Koń super chyba się skuszę i popędzę tam :)
OdpowiedzUsuńJak zwykle u Ciebie ciepło i klimatycznie. Zasłonki pasują świetnie. Skąd Ty na to wszystko znajdujesz czas. Podziwiam Cię.
OdpowiedzUsuńA skąd taki piękny kocyk w gwiazdki?
OdpowiedzUsuńNajbardziej cieszą zakupy wymarzonych rzeczy za małe pieniądze.Konik piękny a i inne rzeczy wspaniale wyszukane. Pozdrawiam.
OdpowiedzUsuńależ zauroczyłaś mnie tą świąteczną łyżwą ... niestety w tym roku nie będzie mi już dane zahaczyć o kołobrzeską hurtownię i zaopatrzyć się w nią ...
OdpowiedzUsuńDo zobaczenia na kiermaszu.
OdpowiedzUsuńJakby nie patrzeć czerwona krateczka jest kultowa ;) Świetnie wpisuje się w jesienne albo około świąteczne klimaty. Czerwień to także nie mój kolor, ale taki mocniejszy akcent od czasu do czasu, dodaje domu energii ;) Sama lubię powiesić te zasłonki w kuchni. Upolowałam dokładnie ten sam kocyk :) chociaż muszę przyznać, że ledwo się powstrzymałam, żeby wziąć jeszcze ze dwa, z innym wzorem - bo kocyki faktycznie urocze no i ta cena hihi ;p U mnie jeden fotel - duuuży fotel - jest w całości zaanektowany przez zwierzaki. 3 koty + pies :D Czasami ustąpią człowiekowi, ale generelanie wiadomo, że to ich terytorium ;)

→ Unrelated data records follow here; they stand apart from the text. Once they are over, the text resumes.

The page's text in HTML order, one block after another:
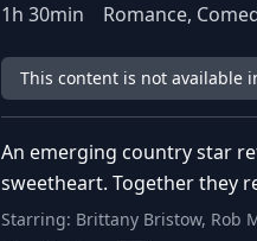
1h 30min Romance,
This content is not available
An emerging country star
sweetheart. Together they
Starring: Brittany Bristow, Rob
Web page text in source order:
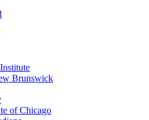
Brunswick
of Chicago
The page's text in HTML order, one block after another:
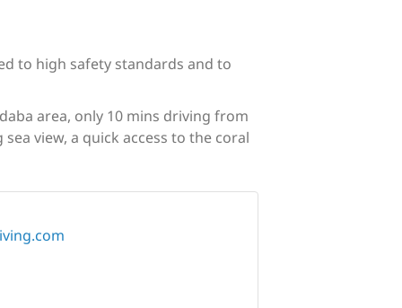
to high safety standards and to
area, only 10 mins driving from
view, a quick access to the coral
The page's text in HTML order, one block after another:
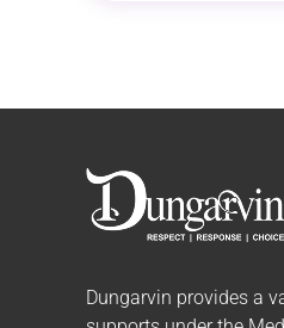
Dungarvin provides a
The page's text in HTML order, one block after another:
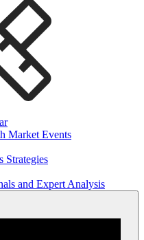
Market Events
Strategies
and Expert Analysis
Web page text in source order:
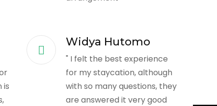
is
Widya Hutomo
" I felt the best experience
for my staycation, although
with so many questions, they
are answered it very good
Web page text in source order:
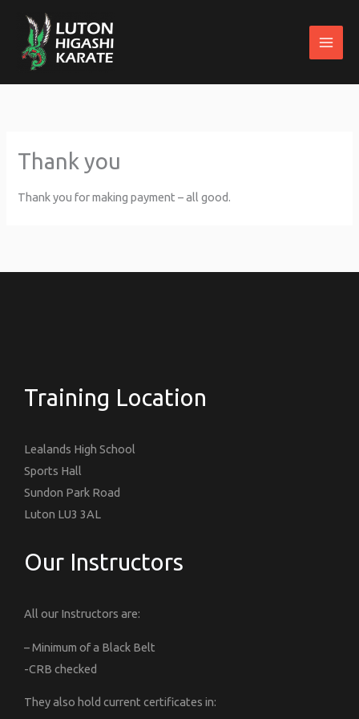
content
Thank you
Thank you for making payment – all good.
Training Location
Lealands High School
Sports Hall
Sundon Park Road
Luton LU3 3AL
Our Instructors
All our Instructors are:
– Minimum of a Black Belt
-CRB checked
They also hold current certificates in:
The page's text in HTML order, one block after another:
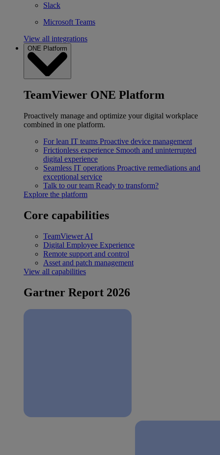
Slack
Microsoft Teams
View all integrations
ONE Platform
TeamViewer ONE Platform
Proactively manage and optimize your digital workplace
combined in one platform.
For lean IT teams Proactive device management
Frictionless experience Smooth and uninterrupted
digital experience
Seamless IT operations Proactive remediations and
exceptional service
Talk to our team Ready to transform?
Explore the platform
Core capabilities
TeamViewer AI
Digital Employee Experience
Remote support and control
Asset and patch management
View all capabilities
Gartner Report 2026
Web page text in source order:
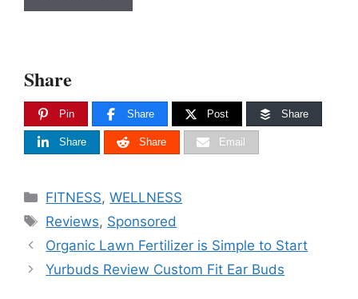
Share
Pin Share Post Share
Share Share Email
Categories
FITNESS,WELLNESS
Tags
Reviews, Sponsored
Organic Lawn Fertilizer is Simple to Start
Yurbuds Review Custom Fit Ear Buds
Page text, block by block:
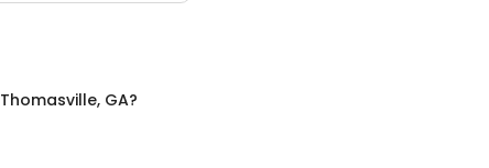
Thomasville, GA?
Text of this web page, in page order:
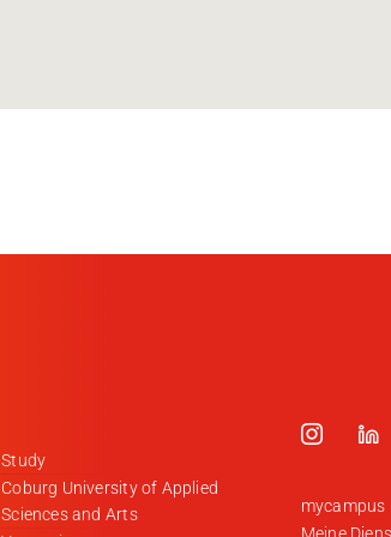
Study
Coburg University of Applied
Sciences and Arts
mycampus
Meine
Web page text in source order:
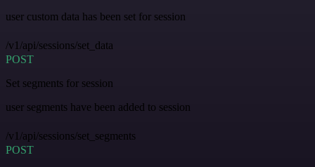
user custom data has been set for session
/v1/api/sessions/set_data
POST
Set segments for session
user segments have been added to session
/v1/api/sessions/set_segments
POST
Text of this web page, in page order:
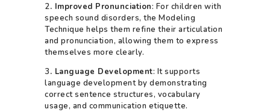
2. Improved Pronunciation: For children with
speech sound disorders, the Modeling
Technique helps them refine their articulation
and pronunciation, allowing them to express
themselves more clearly.
3. Language Development: It supports
language development by demonstrating
correct sentence structures, vocabulary
usage, and communication etiquette.
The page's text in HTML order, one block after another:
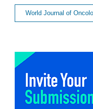
World Journal of
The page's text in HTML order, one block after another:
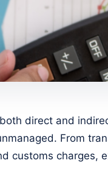
direct and
From
customs charges,
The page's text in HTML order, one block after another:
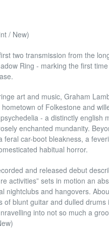
/ New)
two transmission from the
Ring - marking the first
art and music, Graham
of Folkestone and
- a distinctly english
enchanted mundanity.
car-boot bleakness, a
habitual horror.
and released debut
activities” sets in motion an
nightclubs and hangovers.
of blunt guitar and dulled
into not so much a
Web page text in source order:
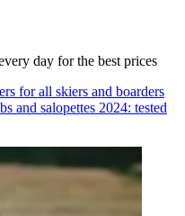
day for the best prices
for all skiers and boarders
and salopettes 2024: tested

OdpowiedzUsuńPozdrawiam :)
Aga
Ślicznie :)
OdpowiedzUsuńKratka cudna i sama miewam taką w kuchni :) Kołobrzeg lubię...nawet nieco więcej z sentymentu :)
OdpowiedzUsuńJestem pod wrażeniem. Biały, drewniany konik jest śliczny. A piesiu na fotelu wygląda cudnie. Wygląda na zadowolonego. Pozdrawiam serdecznie i zapraszam do siebie Kaśka z http://nostalgicznyzakatek.blogspot.com/
OdpowiedzUsuńU Ciebie jak zawsze coś nowego, wspaniale, bardzo ładnie wygląda ta czerwona kratka. Zastanawiałam się jakie kolory wybierzesz na dekoracje tegorocznych Świąt. Czyli jednak pastele, nie czerwień :)
OdpowiedzUsuńMam pytanie odnośnie stołu, bardzo Cię proszę o odpowiedź, bo jestem właśnie od wielu dni na etapie poszukiwania tego idealnego na lata. Jakie są wymiary Waszego stołu i czy one są dobre, sprawdza się w użytkowaniu? Z góry dziękuję.
Pozdrawiam serdecznie. Agnieszka
Ładna klasyczna zasłonka ;)
OdpowiedzUsuńPiękny ten konik na biegunach. Oj marzy mi się udział w takim kiermaszu, ale do Warszawy daleko i nie wiem czy namówiłabym na to męża. Ja święta w tym roku pobielę i posrebrzę :)pozdrawiam!
OdpowiedzUsuńUśmiałam sie z tymi zasłonkami :) Sama tak często mam, że chowam rożne drobiazgi, a potem z radością odkrywam ich istnienie. Konik piękny! Z pepco mam też poszewkę na poduszkę w gwiazdki. Zaskakujące ile fajnych rzeczy można znaleźć w dobrych cenach.
OdpowiedzUsuńPozdrawiam
Marta
Asiu od dawna podglądam Twojego bloga i podziwiam Twój biały domek :) Za każdym razem zaskakujesz drobnymi zmianami, które sprawiają, że zmienia się klimat mieszkania. I kiedy myślę, że już przytulniej u Ciebie nie może być Ty zmieniasz np. zasłonki i okazuje się, że jest jeszcze ciepłej i bardziej domowo :) Kratka to moja wielka słabość a te czerwone kratowe zasłony u Ciebie bardzo mi pasują! Nic tylko zawinąć się w ten cudny gwiazdowy kocyk i w otoczeniu czerwieni czekać na Święta :) Już nie mogę się doczekać Twoich świątecznych dekoracji! Pozdrawiam ciepło,
OdpowiedzUsuńAnia
Najbardziej podobaj mi się ta szklana dekoracja na stół ;)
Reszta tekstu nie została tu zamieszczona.